Comment by throwingawayusr

4 months ago

One thing I haven’t ever seen mentioned in these threads is how do people who can’t handle stimulants get by?

I take guanfacine. It’s an older blood pressure medication that happens to treat adhd. I also have high blood pressure so I get an added bonus. Stimulants are great for laser focus. Guanfacine helps with focus but its biggest help, for me, is executive function and curbs some of my emotional effects of adhd. I notice I’m not as sensitive to feedback or criticism.

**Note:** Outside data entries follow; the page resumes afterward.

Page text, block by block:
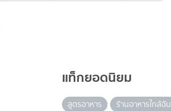
แท็กยอดนิยม
สูตรอาหาร
ร้านอาหารใกล้ฉัน
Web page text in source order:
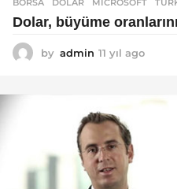
BORSA DOLAR ,MICROSOFT ,
Dolar, büyüme
by admin 11 yıl ago
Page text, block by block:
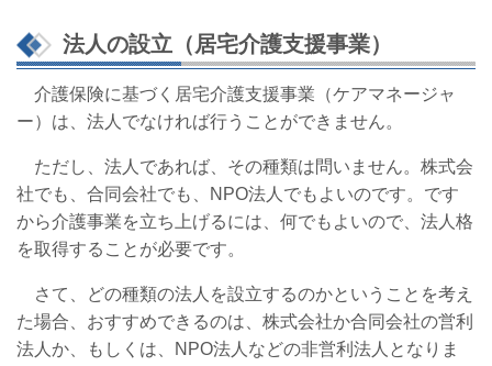
法人の設立（居宅介護支援事業）
介護保険に基づく居宅介護支援事業（ケアマネージャ
ー）は、法人でなければ行うことができません。
ただし、法人であれば、その種類は問いません。株式会
社でも、合同会社でも、NPO法人でもよいのです。です
から介護事業を立ち上げるには、何でもよいので、法人格
を取得することが必要です。
さて、どの種類の法人を設立するのかということを考え
た場合、おすすめできるのは、株式会社か合同会社の営利
法人か、もしくは、NPO法人などの非営利法人となりま
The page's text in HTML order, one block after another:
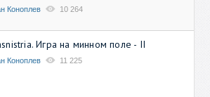
Коноплев 10 264
Игра на минном поле - II
Коноплев 11 225

Coffee and chocolate (plus potentially tobacco) are technically stimulants, 100% legal, and people seem to handle them just fine. Just take them strategically as opposed to recreationally (i.e. only as support for building up healthy habits; go cold-turkey otherwise!) and you should do just fine. The effect is way stronger than most people might think, provided that habituation hasn't built up and the existing tolerance has been dissipated.

  • I wouldn't necessarily recommend nicotine. It works and alleviates ADHD symptoms at first which is great but that also makes it really addictive. I can't comprehend the level of discipline I would need to use nicotine without becoming addicted and I'm not prone to addiction generally.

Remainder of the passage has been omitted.